FORT WAYNE – Robin C. Opper, 36, of Fort Wayne, Indiana, was sentenced by U.S. District Court Judge Holly Brady this week after pleading guilty to wire fraud, said U.S. Attorney Thomas L. Kirsch II.

Opper was sentenced to 12 months in prison, followed by three years of supervised release, and ordered to pay $566,618 in restitution.

“This is one of the last defendants to be sentenced in an massive fraud scheme involving federal charges against 31 former BAE employees arising out of false submissions for reimbursement from the employer’s tuition assistance program,” Kirsch said. “All 31 defendants have been convicted of various charges of wire fraud and ordered to pay restitution to BAE for its loss which, as a result of the scheme, totaled $806,241. We, along with our law enforcement partners, take financial fraud seriously and will take measures to obtain restitution for the victim of these offenses.”

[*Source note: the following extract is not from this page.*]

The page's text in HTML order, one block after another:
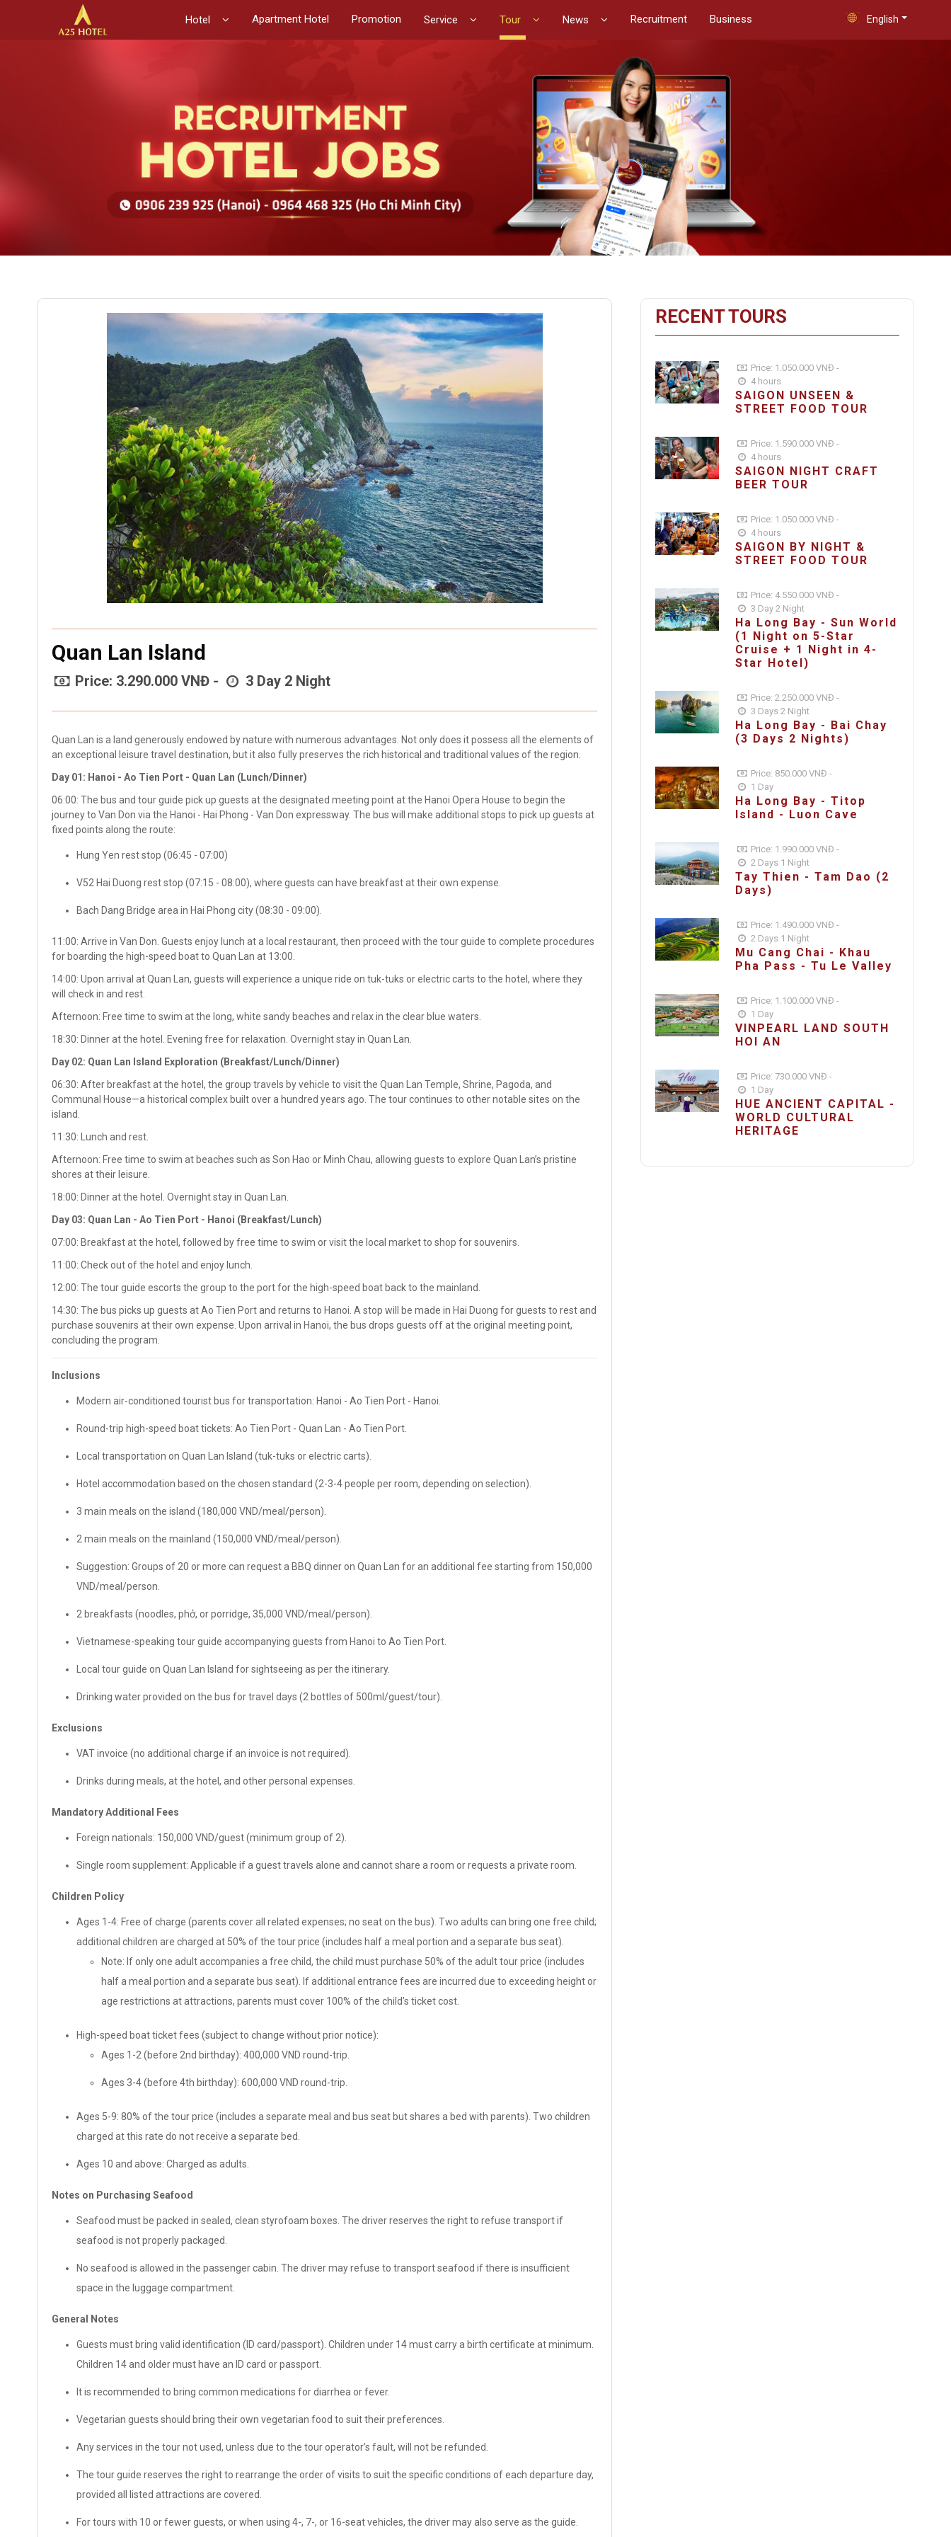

"This sentence sends a clear message that the FBI will aggressively pursue those who commit financial fraud and vigorously investigate this criminal activity,” said Grant Mendenhall, special agent in charge of the FBI’s Indianapolis Division. “The FBI and our law enforcement partners will continue to use all the resources at our disposal to ensure those who believe they can profit from defrauding others face the full consequences of their actions.”

According to documents in the case, between June 13, 2013, and April 25, 2016, while employed at BAE Systems in Fort Wayne, Opper devised a scheme to defraud his employer. The scheme was used to obtain fraudulent reimbursement payment from BAE’s tuition assistance program. Opper perpetrated the scheme by submitting false documentation regarding college course enrollment in order to obtain reimbursement for tuition payments for courses he neither registered for nor completed.

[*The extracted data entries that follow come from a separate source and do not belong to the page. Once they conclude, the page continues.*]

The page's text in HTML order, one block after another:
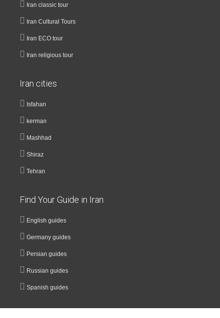
Iran classic tour
Iran Cultural Tours
Iran ECO tour
Iran religious tour
Iran cities
Isfahan
kerman
Mashhad
Shiraz
Tehran
Find Your Guide in Iran
English guides
Germany guides
Persian guides
Russian guides
Spanish guides
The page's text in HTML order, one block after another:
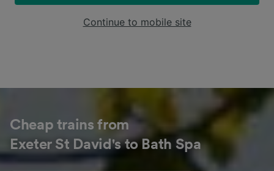
Continue to mobile site
Cheap trains from
Exeter St David's to Bath Spa
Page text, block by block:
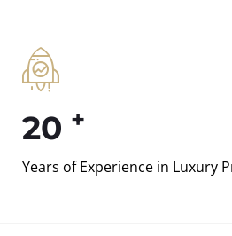
20 +
Years of Experience in Luxury
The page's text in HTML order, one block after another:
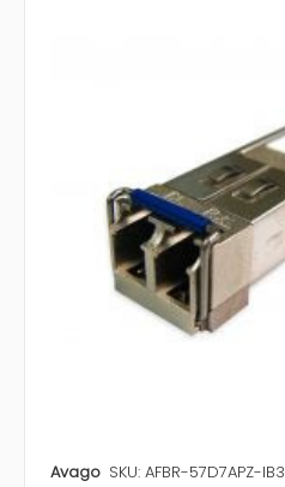
Avago SKU: AFBR-57D7APZ-IB3
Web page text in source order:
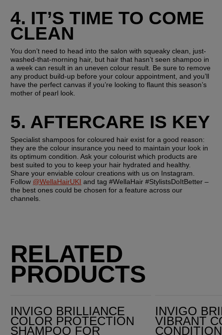
4. IT’S TIME TO COME
CLEAN
You don’t need to head into the salon with squeaky clean, just-
washed-that-morning hair, but hair that hasn’t seen shampoo in
a week can result in an uneven colour result. Be sure to remove
any product build-up before your colour appointment, and you’ll
have the perfect canvas if you’re looking to flaunt this season’s
mother of pearl look.
5. AFTERCARE IS KEY
Specialist shampoos for coloured hair exist for a good reason:
they are the colour insurance you need to maintain your look in
its optimum condition. Ask your colourist which products are
best suited to you to keep your hair hydrated and healthy.
Share your enviable colour creations with us on Instagram.
Follow @WellaHairUKI and tag #WellaHair #StylistsDoItBetter –
the best ones could be chosen for a feature across our
channels.
RELATED
PRODUCTS
INVIGO BRILLIANCE
COLOR PROTECTION
SHAMPOO FOR
INVIGO
VIBRANT
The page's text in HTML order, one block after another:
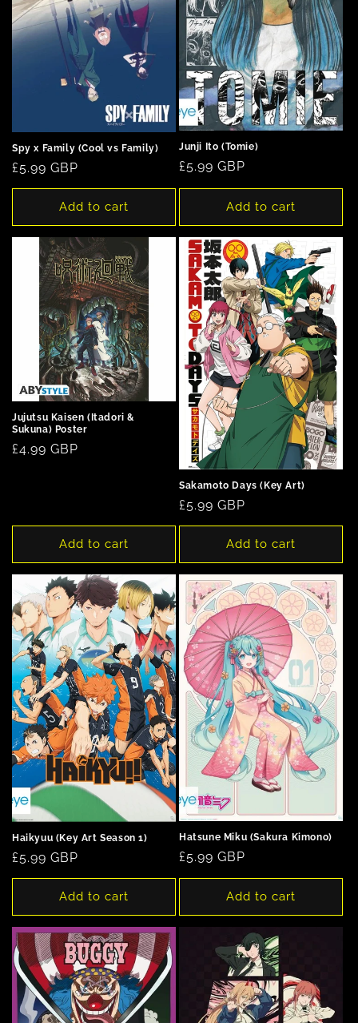
Spy x Family (Cool vs Family)
Regular
price
£5.99 GBP
Add to cart
Junji Ito (Tomie)
Regular
price
£5.99 GBP
Add to cart
Jujutsu Kaisen (Itadori &
Sukuna) Poster
Regular
£4.99 GBP
Add to cart
Sakamoto Days (Key Art)
Regular
price
£5.99 GBP
Add to cart
Haikyuu (Key Art Season 1)
Regular
price
£5.99 GBP
Add to cart
Hatsune Miku (Sakura Kimono)
Regular
price
£5.99 GBP
Add to cart
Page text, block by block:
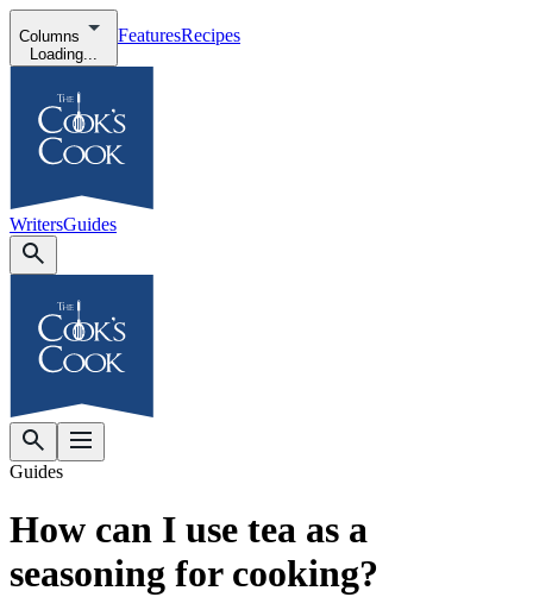
Columns
Loading...
FeaturesRecipes
WritersGuides
Guides
How can I use tea as a
seasoning for cooking?
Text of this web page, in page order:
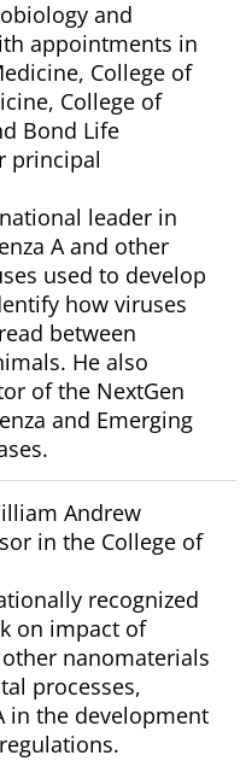
and
appointments in
College of
College of
Bond Life
principal
leader in
A and other
used to develop
how viruses
between
He also
of the NextGen
and Emerging
Andrew
in the College of
recognized
on impact of
nanomaterials
processes,
in the development
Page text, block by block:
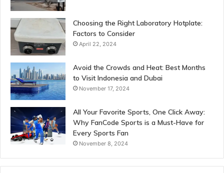
Choosing the Right Laboratory Hotplate:
Factors to Consider
April 22, 2024
Avoid the Crowds and Heat: Best Months
to Visit Indonesia and Dubai
November 17, 2024
All Your Favorite Sports, One Click Away:
Why FanCode Sports is a Must-Have for
Every Sports Fan
November 8, 2024
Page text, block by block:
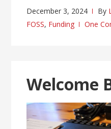
December 3, 2024 By
FOSS, Funding One
Welcome
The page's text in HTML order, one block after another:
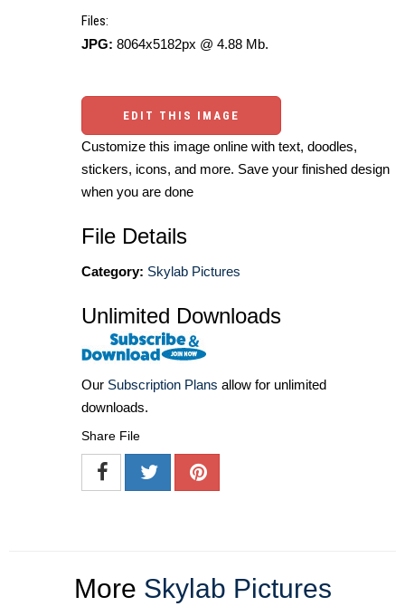
Files:
JPG: 8064x5182px @ 4.88 Mb.
EDIT THIS IMAGE
Customize this image online with text, doodles,
stickers, icons, and more. Save your finished design
when you are done
File Details
Category: Skylab Pictures
Unlimited Downloads
Our Subscription Plans allow for unlimited
downloads.
Share File
More Skylab Pictures
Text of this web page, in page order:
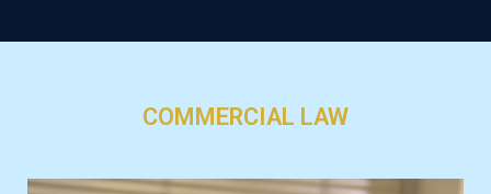
COMMERCIAL LAW
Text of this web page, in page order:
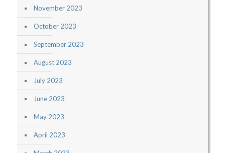
November 2023
October 2023
September 2023
August 2023
July 2023
June 2023
May 2023
April 2023
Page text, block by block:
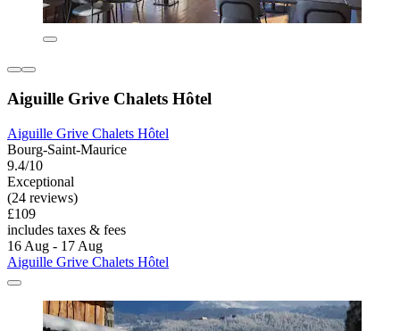
Aiguille Grive Chalets Hôtel
Aiguille Grive Chalets Hôtel
Bourg-Saint-Maurice
9.4/10
Exceptional
(24 reviews)
£109
includes taxes & fees
16 Aug - 17 Aug
Aiguille Grive Chalets Hôtel
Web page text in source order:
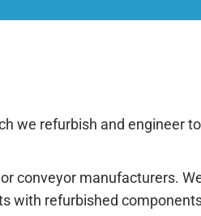
we refurbish and engineer
conveyor manufacturers.
with refurbished
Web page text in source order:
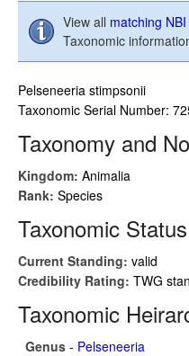
View all matching
Taxonomic
Pelseneeria stimpsonii
Taxonomic Serial Number:
Taxonomy and
Kingdom: Animalia
Rank: Species
Taxonomic Status
Current Standing: valid
Credibility Rating: TWG
Taxonomic
Genus - Pelseneeria
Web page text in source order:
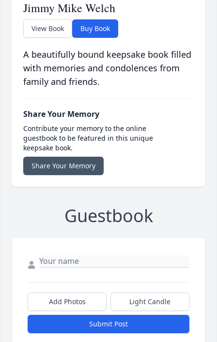
Jimmy Mike Welch
View Book Buy Book
A beautifully bound keepsake book filled
with memories and condolences from
family and friends.
Share Your Memory
Contribute your memory to the online
guestbook to be featured in this unique
keepsake book.
Share Your Memory
Guestbook
Add Photos Light Candle
Submit Post
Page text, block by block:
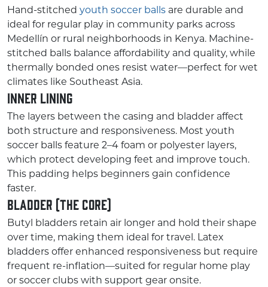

In addition, Opper recruited other employees to participate in the scheme and provided them with fraudulent documentation so that they, too, could receive payments to which they were not entitled. Opper required the employees he recruited to pay him a fee for his assistance. Opper received $37,500 from BAE for fraudulent tuition reimbursements for himself, and BAE paid $529,118 to other employees whom Opper recruited into the fraud scheme.

The case was investigated by the FBI and prosecuted by Assistant U.S. Attorney Stacey R. Speith.